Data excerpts
..........

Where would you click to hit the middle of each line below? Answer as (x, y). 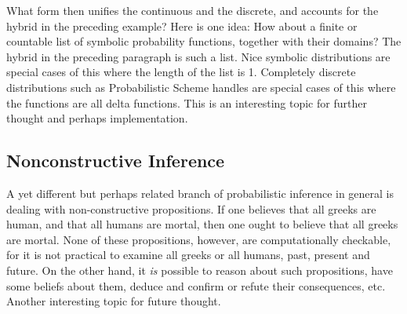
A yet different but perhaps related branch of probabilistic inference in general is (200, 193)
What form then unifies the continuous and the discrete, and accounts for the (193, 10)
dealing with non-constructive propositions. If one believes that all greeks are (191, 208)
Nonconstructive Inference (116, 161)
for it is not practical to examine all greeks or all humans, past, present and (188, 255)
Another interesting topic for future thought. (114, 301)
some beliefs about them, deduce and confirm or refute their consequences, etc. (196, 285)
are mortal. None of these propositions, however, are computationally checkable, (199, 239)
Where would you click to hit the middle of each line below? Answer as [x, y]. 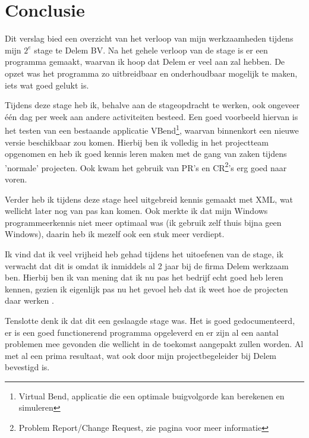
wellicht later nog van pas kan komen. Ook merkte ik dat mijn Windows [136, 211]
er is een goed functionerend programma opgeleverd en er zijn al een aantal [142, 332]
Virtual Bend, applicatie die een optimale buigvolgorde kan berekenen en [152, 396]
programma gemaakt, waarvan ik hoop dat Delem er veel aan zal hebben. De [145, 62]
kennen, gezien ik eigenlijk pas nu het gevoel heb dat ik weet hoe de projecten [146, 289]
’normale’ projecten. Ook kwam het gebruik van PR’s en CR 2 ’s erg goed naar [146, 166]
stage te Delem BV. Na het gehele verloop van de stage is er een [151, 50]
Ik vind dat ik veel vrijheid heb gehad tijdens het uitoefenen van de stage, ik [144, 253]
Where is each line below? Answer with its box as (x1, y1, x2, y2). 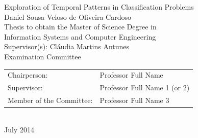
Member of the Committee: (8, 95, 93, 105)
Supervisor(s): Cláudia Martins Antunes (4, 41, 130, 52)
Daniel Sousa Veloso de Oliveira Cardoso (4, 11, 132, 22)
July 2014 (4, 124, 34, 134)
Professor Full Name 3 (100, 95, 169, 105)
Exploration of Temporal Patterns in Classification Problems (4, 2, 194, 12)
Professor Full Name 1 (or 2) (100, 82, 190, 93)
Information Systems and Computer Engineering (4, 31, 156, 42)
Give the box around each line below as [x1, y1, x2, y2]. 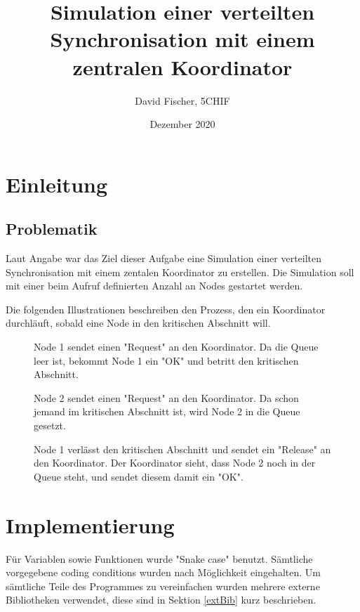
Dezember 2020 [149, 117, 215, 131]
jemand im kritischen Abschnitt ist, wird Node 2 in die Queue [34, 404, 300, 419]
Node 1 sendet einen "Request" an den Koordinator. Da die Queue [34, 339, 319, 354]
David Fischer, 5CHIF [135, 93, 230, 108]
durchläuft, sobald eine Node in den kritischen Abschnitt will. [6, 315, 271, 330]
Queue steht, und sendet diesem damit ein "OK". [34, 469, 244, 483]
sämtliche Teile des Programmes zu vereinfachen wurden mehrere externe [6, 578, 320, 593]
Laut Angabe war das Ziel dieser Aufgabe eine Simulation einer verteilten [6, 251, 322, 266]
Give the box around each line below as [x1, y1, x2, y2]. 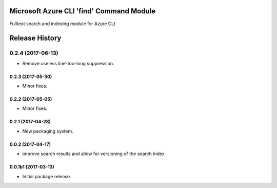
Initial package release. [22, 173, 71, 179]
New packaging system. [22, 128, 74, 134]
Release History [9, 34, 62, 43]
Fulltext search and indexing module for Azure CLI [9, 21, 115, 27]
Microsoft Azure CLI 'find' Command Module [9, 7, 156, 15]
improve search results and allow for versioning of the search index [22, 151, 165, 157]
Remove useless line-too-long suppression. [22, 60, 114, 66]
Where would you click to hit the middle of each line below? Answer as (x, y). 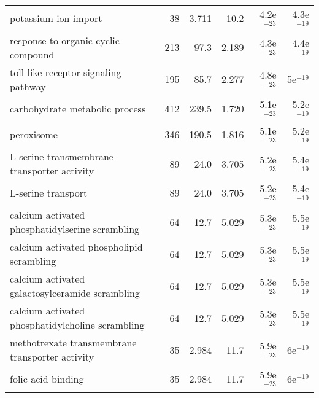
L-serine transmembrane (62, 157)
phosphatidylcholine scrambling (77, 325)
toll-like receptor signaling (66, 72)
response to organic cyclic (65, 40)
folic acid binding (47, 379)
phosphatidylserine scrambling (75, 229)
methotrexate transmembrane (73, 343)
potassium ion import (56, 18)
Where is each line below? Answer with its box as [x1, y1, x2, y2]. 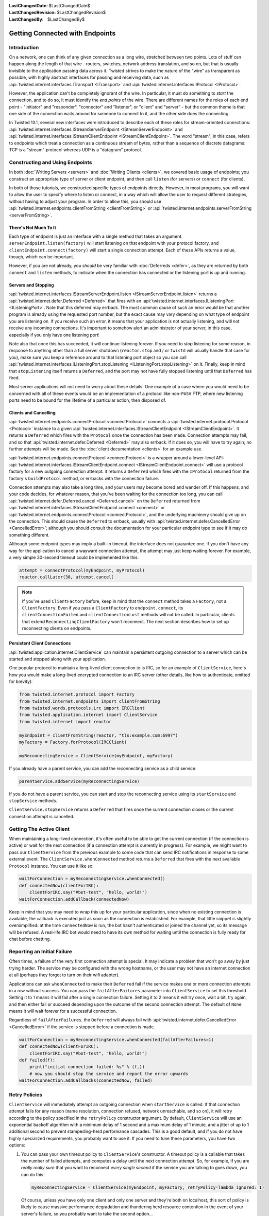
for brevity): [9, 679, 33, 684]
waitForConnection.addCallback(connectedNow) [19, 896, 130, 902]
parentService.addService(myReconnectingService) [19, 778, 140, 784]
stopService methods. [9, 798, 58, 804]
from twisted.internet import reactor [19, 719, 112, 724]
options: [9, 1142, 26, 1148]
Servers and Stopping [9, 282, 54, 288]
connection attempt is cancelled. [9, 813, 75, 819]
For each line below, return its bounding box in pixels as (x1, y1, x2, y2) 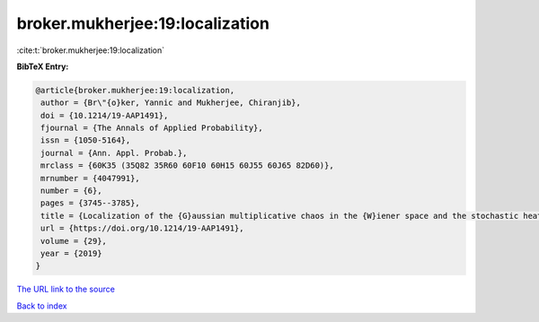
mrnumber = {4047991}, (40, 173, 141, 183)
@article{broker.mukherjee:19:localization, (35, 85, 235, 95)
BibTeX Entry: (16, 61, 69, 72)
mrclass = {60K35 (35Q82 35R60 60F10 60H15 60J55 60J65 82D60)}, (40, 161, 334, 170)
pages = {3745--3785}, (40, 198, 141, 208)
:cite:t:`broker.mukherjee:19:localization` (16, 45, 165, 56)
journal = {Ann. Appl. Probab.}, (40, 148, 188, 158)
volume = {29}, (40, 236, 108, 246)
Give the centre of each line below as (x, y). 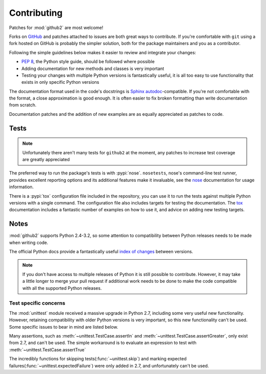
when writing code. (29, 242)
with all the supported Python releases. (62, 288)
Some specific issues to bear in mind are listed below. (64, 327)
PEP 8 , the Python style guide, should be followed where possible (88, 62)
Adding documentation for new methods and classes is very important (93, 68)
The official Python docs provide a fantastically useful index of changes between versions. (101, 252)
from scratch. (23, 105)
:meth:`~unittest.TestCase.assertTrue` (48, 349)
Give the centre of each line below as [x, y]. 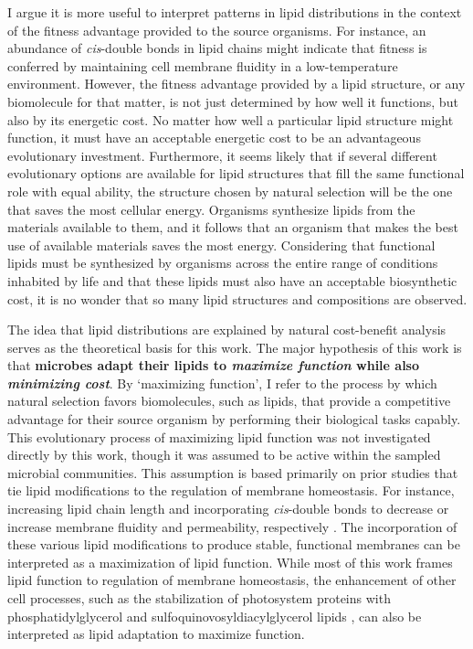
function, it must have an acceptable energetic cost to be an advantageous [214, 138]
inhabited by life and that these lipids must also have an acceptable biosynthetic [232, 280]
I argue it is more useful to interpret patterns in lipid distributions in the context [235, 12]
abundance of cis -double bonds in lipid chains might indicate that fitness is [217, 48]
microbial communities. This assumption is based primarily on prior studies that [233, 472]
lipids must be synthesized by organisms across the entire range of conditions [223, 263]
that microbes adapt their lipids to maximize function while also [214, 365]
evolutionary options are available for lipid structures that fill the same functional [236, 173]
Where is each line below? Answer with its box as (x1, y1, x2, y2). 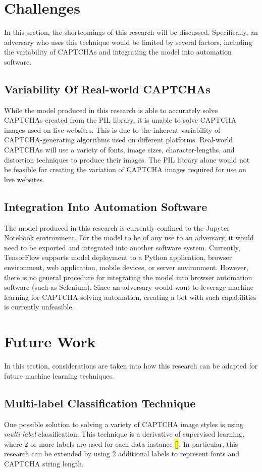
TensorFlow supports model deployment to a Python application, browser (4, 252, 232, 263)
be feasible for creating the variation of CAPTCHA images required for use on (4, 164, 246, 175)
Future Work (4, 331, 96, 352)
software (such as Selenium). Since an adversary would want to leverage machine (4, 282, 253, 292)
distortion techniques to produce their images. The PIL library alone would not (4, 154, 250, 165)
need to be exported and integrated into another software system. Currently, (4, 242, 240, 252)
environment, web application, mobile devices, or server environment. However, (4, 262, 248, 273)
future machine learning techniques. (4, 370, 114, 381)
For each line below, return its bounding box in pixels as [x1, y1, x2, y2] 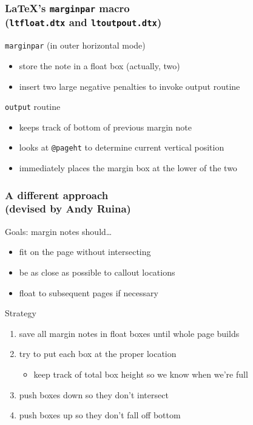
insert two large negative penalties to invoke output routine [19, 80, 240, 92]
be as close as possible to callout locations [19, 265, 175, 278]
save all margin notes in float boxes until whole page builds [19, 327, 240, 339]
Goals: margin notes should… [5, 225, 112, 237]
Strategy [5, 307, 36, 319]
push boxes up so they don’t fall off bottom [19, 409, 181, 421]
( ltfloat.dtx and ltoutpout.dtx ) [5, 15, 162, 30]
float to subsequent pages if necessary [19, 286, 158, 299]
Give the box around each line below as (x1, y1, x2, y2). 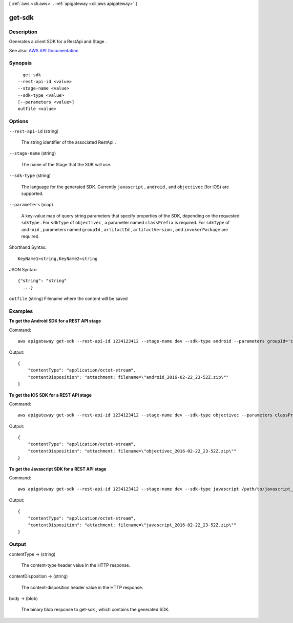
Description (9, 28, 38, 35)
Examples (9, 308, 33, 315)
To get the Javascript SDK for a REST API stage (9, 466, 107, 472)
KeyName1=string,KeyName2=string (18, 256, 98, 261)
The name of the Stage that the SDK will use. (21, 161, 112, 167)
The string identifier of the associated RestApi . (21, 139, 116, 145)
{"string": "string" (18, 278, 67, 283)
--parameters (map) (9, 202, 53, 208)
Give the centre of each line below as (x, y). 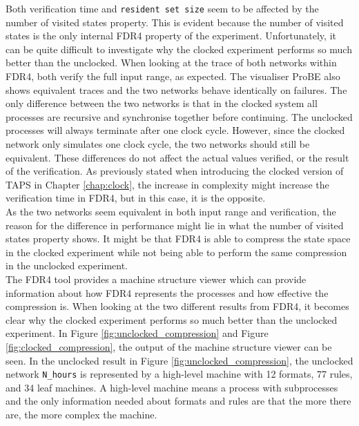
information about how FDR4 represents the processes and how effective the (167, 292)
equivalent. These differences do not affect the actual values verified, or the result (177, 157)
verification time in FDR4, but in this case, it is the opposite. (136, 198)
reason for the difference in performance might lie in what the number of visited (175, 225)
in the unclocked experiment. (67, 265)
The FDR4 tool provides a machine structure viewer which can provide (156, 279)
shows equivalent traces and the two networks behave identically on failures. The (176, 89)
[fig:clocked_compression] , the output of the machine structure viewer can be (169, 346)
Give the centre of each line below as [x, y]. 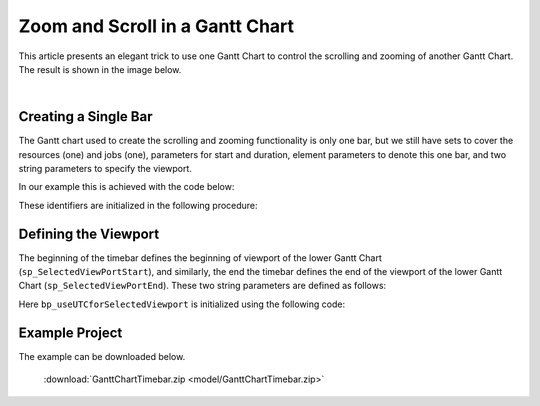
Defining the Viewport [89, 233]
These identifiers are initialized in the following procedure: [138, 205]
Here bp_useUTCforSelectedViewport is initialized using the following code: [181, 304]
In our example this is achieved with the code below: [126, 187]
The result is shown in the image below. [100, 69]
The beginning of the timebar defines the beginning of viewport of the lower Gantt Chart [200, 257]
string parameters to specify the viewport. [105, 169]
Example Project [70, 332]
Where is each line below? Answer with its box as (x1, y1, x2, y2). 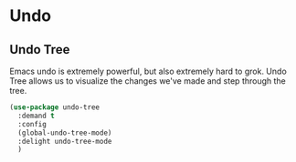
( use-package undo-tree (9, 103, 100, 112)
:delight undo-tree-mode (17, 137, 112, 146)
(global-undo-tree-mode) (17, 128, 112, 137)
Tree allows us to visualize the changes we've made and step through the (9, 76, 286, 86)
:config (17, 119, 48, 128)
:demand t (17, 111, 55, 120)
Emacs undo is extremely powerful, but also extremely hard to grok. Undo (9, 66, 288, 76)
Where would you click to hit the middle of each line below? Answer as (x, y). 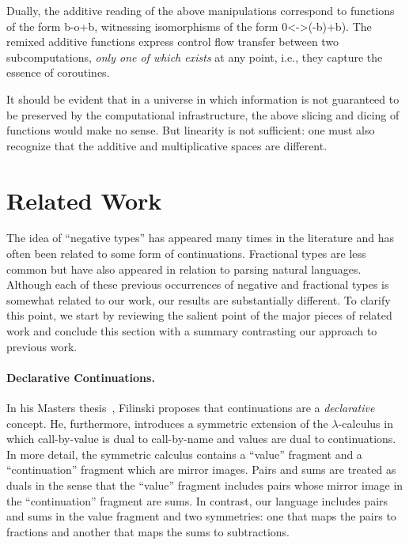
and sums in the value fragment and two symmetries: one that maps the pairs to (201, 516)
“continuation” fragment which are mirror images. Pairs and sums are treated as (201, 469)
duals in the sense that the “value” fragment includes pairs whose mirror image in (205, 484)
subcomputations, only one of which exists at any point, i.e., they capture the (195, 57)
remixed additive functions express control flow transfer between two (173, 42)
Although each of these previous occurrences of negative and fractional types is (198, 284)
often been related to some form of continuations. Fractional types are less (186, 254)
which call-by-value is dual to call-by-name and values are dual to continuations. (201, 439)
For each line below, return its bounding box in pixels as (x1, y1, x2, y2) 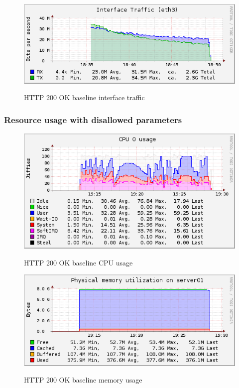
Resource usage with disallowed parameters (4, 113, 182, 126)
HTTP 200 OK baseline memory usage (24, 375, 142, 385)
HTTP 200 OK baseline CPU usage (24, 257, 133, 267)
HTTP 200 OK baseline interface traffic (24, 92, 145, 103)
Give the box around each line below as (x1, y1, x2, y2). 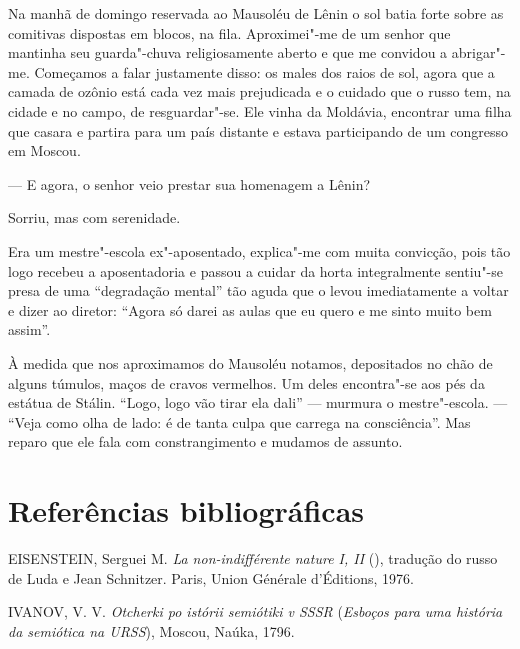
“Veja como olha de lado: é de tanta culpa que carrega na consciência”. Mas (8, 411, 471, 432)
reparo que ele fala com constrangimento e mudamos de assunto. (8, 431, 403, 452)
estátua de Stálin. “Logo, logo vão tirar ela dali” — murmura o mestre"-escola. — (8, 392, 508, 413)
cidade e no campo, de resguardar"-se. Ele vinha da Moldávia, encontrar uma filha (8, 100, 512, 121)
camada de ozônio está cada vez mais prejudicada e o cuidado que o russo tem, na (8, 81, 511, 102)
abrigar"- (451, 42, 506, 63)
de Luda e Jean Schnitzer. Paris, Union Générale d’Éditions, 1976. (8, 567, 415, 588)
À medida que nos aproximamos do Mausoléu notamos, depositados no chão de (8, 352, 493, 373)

..........

Problem
What you should return is the exact text of every line from the top of the entries through the line with "programma gemaakt, waarvan", pictures removed.

Exercise answer
Where would you click to hit the middle of each line below? Answer as (x, y). 
A yet different but perhaps related branch of probabilistic inference in general is (200, 193)
What form then unifies the continuous and the discrete, and accounts for the (193, 10)
dealing with non-constructive propositions. If one believes that all greeks are (191, 208)
Nonconstructive Inference (116, 161)
for it is not practical to examine all greeks or all humans, past, present and (188, 255)
Another interesting topic for future thought. (114, 301)
some beliefs about them, deduce and confirm or refute their consequences, etc. (196, 285)
are mortal. None of these propositions, however, are computationally checkable, (199, 239)
Where would you click to hit the middle of each line below? Answer as [x, y]. 
wellicht later nog van pas kan komen. Ook merkte ik dat mijn Windows [136, 211]
er is een goed functionerend programma opgeleverd en er zijn al een aantal [142, 332]
Virtual Bend, applicatie die een optimale buigvolgorde kan berekenen en [152, 396]
programma gemaakt, waarvan ik hoop dat Delem er veel aan zal hebben. De [145, 62]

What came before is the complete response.